Subtraction of vectors is quite similar to subtracting numbers. To subtract one vector from another, you simply subtract corresponding components. Let's take a closer look at the exercise problem:
- We are given two vectors, \( \mathbf{a} = (-2,6) \) and \( \mathbf{b} = (2,3) \).- To find \( \mathbf{a} - \mathbf{b} \), you subtract the first component of \( \mathbf{b} \) from the first component of \( \mathbf{a} \), and the second component of \( \mathbf{b} \) from the second component of \( \mathbf{a} \).Here's the step-by-step calculation:

• First component: \( -2 - 2 = -4 \)
• Second component: \( 6 - 3 = 3 \)

Therefore, \( \mathbf{a} - \mathbf{b} = (-4, 3) \).
This simple operation is useful in various applications, such as determining the relative position of objects.

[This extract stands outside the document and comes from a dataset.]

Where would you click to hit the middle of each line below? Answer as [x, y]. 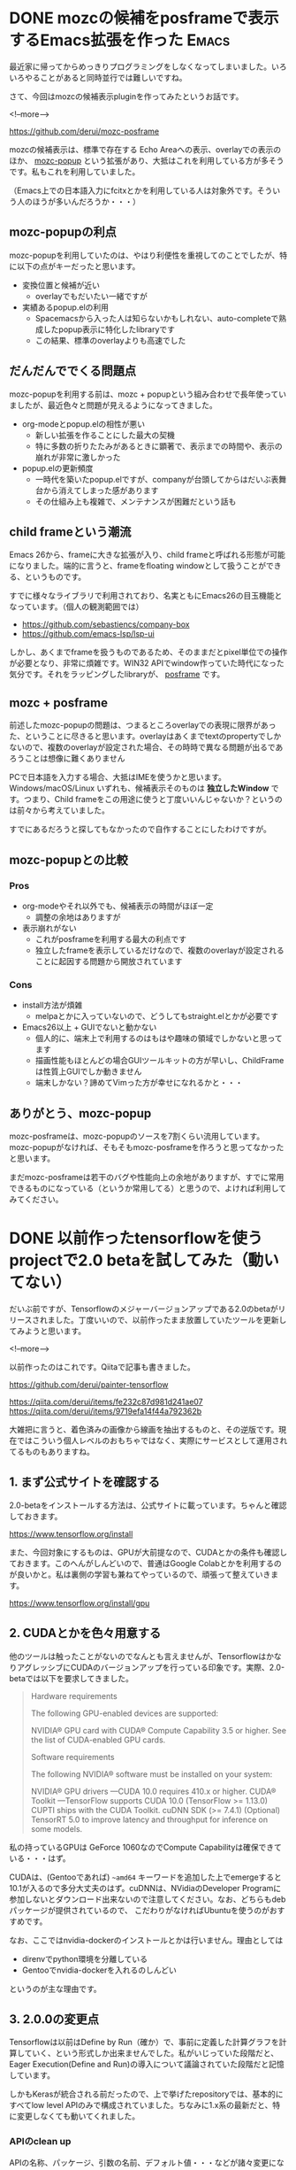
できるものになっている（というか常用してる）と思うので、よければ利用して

Scalar multiplication involves multiplying a vector by a scalar (a constant number). This operation changes the magnitude of the vector but not its direction. Let's see how it works in the exercise:
When multiplying a vector by a scalar, you multiply each component of the vector by the scalar:

• For \( 4\mathbf{a} \), multiply each component of \( \mathbf{a} \) by 4: - \( 4(-2) = -8 \) - \( 4(6) = 24 \) - Hence, \( 4\mathbf{a} = (-8, 24) \)
• For \( 5\mathbf{b} \), multiply each component of \( \mathbf{b} \) by 5: - \( 5(2) = 10 \) - \( 5(3) = 15 \) - Hence, \( 5\mathbf{b} = (10, 15) \)

Scalar multiplication is a powerful tool that helps in scaling vectors to desired lengths while maintaining the original direction.

Finding the magnitude of a vector is essential in understanding its size or length. The magnitude provides the length of that vector in a coordinate system, and is calculated using the Pythagorean theorem.
The formula for the magnitude of a vector \( \mathbf{a} = (a_1, a_2) \) is:\[\| \mathbf{a} \| = \sqrt{a_1^2 + a_2^2}\]Applying this to the vector \( \mathbf{a} = (-2, 6) \):

• Square the first component: \( (-2)^2 = 4 \)
• Square the second component: \( 6^2 = 36 \)
• Add these squares: \( 4 + 36 = 40 \)
• Take the square root: \( \sqrt{40} = 2\sqrt{10} \)

Thus, the magnitude of \( \mathbf{a} \) is \( 2\sqrt{10} \).
Understanding vector magnitude is crucial in fields like physics and engineering, where it represents quantities like force and velocity.